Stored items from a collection
************

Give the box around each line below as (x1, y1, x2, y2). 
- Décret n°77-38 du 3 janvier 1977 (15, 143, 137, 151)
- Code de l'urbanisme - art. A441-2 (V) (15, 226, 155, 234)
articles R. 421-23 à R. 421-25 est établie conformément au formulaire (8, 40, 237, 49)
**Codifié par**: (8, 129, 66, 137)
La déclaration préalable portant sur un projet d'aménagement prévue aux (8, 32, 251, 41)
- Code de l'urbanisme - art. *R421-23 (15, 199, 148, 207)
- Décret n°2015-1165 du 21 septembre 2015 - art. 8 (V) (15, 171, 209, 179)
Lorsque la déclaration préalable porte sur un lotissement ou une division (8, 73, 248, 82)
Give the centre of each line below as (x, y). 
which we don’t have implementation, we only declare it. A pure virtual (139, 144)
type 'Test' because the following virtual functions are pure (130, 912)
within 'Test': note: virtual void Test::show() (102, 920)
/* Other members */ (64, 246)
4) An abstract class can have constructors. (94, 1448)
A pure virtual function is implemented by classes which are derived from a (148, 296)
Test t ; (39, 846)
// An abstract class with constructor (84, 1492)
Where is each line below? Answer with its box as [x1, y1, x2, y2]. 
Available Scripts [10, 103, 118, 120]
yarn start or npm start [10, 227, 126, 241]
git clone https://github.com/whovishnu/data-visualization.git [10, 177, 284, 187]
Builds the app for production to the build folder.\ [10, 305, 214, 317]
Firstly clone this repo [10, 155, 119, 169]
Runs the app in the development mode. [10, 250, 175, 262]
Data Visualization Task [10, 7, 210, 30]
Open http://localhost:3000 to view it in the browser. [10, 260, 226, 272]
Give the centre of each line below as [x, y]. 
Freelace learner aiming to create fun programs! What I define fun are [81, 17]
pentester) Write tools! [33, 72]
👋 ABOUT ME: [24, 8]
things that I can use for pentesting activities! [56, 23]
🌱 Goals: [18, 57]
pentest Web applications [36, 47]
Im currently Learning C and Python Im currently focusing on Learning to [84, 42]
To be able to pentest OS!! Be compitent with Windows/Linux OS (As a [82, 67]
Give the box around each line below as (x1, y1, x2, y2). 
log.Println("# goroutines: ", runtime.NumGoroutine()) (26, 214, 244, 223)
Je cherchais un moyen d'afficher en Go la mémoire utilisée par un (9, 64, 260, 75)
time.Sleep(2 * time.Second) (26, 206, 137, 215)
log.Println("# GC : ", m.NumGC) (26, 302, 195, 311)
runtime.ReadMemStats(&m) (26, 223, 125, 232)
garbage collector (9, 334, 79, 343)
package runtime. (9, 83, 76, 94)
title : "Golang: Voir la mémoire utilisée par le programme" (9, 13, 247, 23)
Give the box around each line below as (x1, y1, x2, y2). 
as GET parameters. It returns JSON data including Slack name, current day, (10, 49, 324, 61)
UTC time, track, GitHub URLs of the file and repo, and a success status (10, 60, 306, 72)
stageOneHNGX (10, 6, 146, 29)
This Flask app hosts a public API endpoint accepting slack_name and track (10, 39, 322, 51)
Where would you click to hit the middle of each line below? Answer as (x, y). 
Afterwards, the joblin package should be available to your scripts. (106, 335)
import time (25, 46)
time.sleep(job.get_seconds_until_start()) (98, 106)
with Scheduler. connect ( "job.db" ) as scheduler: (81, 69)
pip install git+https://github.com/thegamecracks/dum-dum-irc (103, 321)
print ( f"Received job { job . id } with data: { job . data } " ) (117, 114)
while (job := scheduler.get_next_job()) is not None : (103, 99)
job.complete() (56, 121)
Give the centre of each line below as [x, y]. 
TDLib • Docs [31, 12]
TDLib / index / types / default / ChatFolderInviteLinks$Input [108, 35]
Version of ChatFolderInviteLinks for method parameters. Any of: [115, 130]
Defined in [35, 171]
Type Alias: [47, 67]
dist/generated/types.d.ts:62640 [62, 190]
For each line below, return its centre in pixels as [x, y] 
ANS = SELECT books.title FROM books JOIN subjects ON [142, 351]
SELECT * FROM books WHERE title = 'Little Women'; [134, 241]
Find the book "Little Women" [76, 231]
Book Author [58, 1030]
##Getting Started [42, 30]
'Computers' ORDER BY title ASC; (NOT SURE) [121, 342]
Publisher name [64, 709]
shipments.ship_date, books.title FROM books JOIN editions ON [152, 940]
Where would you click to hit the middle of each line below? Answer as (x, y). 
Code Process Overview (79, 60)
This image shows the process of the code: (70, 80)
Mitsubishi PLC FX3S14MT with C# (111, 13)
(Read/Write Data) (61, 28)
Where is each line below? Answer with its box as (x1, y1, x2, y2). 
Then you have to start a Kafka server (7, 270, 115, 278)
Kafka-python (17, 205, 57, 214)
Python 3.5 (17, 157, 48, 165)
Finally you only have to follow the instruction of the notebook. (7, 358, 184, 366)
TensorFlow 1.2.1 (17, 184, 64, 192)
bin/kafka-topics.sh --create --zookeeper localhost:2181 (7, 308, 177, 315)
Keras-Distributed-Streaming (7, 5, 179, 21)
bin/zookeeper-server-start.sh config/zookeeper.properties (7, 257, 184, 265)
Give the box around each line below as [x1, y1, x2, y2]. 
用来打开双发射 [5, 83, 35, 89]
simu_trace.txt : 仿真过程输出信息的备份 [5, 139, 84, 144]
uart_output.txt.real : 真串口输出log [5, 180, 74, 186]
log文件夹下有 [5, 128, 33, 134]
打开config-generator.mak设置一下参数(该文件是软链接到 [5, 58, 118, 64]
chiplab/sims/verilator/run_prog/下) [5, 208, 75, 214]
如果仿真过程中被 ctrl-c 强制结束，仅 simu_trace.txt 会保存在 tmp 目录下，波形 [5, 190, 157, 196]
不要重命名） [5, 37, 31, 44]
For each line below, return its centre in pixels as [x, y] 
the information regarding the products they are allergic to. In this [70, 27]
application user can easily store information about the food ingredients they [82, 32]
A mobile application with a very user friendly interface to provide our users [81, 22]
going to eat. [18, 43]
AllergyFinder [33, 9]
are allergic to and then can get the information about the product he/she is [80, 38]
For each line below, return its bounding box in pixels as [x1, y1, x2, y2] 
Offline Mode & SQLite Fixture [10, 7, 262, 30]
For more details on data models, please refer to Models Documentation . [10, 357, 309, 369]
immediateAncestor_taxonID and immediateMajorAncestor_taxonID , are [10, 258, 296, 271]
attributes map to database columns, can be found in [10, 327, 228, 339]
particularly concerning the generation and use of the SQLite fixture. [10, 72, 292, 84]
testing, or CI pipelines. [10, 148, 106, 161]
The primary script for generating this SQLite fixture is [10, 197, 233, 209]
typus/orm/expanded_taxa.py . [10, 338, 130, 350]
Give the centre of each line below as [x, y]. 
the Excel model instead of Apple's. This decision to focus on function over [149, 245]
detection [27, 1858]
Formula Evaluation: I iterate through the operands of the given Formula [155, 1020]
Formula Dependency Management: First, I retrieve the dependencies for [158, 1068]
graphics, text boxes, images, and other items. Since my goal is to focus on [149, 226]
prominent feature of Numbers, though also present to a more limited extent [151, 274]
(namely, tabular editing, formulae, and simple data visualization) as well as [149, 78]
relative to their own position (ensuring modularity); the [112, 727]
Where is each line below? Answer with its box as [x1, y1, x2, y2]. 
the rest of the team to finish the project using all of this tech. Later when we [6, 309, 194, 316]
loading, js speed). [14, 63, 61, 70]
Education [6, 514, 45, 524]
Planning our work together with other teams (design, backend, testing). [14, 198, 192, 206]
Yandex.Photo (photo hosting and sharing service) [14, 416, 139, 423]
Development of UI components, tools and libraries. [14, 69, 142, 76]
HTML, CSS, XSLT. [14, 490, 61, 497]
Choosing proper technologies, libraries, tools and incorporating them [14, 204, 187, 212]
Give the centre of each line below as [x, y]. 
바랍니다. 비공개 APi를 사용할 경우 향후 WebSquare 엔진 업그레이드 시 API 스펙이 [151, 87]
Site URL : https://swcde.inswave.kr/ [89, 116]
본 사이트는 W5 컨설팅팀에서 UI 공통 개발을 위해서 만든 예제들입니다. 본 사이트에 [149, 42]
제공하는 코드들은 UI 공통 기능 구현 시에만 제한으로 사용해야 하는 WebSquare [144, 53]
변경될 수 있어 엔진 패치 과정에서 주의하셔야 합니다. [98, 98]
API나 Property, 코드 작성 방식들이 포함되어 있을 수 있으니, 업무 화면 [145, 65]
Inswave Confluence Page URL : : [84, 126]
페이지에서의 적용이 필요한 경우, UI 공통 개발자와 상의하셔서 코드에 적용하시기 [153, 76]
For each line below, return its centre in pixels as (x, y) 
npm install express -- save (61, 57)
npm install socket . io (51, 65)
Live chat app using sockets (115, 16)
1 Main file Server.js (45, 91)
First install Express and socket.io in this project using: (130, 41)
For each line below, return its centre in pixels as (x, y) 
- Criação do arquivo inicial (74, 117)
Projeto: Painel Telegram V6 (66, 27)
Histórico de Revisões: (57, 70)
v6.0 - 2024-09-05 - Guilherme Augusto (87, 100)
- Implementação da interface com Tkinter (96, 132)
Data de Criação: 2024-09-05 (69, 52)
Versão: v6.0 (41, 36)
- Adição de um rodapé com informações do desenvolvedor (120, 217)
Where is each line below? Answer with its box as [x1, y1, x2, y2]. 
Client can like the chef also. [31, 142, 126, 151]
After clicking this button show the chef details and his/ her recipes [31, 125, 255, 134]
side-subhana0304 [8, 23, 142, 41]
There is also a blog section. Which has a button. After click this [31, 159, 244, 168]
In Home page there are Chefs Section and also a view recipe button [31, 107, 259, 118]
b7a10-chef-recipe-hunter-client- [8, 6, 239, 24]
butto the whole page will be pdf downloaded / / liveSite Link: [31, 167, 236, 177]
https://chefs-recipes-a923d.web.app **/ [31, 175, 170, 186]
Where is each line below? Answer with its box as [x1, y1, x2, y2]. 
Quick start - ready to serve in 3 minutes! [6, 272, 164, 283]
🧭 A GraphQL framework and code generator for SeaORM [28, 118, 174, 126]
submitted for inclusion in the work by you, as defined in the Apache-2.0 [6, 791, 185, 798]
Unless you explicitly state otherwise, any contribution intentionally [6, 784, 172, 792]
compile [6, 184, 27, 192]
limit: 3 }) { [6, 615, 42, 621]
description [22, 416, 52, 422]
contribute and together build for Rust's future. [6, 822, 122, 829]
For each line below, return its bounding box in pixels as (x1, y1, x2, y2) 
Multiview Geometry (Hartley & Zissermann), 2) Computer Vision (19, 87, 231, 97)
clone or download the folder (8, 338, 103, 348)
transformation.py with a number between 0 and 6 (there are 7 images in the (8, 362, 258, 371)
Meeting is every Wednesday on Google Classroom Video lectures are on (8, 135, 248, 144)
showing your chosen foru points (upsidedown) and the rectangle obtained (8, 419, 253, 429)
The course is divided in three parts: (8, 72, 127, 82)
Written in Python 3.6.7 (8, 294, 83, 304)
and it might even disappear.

************

_ACTION ITEM_.
The lines above from the one containing "This Flask app" through the one containing "This image shows" are to be set down exactly, and no others.

_COMPLETED TASK_.
This Flask app hosts a public API endpoint accepting slack_name and track (10, 39, 322, 51)
Where would you click to hit the middle of each line below? Answer as (x, y). 
Afterwards, the joblin package should be available to your scripts. (106, 335)
import time (25, 46)
time.sleep(job.get_seconds_until_start()) (98, 106)
with Scheduler. connect ( "job.db" ) as scheduler: (81, 69)
pip install git+https://github.com/thegamecracks/dum-dum-irc (103, 321)
print ( f"Received job { job . id } with data: { job . data } " ) (117, 114)
while (job := scheduler.get_next_job()) is not None : (103, 99)
job.complete() (56, 121)
Give the centre of each line below as [x, y]. 
TDLib • Docs [31, 12]
TDLib / index / types / default / ChatFolderInviteLinks$Input [108, 35]
Version of ChatFolderInviteLinks for method parameters. Any of: [115, 130]
Defined in [35, 171]
Type Alias: [47, 67]
dist/generated/types.d.ts:62640 [62, 190]
For each line below, return its centre in pixels as [x, y] 
ANS = SELECT books.title FROM books JOIN subjects ON [142, 351]
SELECT * FROM books WHERE title = 'Little Women'; [134, 241]
Find the book "Little Women" [76, 231]
Book Author [58, 1030]
##Getting Started [42, 30]
'Computers' ORDER BY title ASC; (NOT SURE) [121, 342]
Publisher name [64, 709]
shipments.ship_date, books.title FROM books JOIN editions ON [152, 940]
Where would you click to hit the middle of each line below? Answer as (x, y). 
Code Process Overview (79, 60)
This image shows the process of the code: (70, 80)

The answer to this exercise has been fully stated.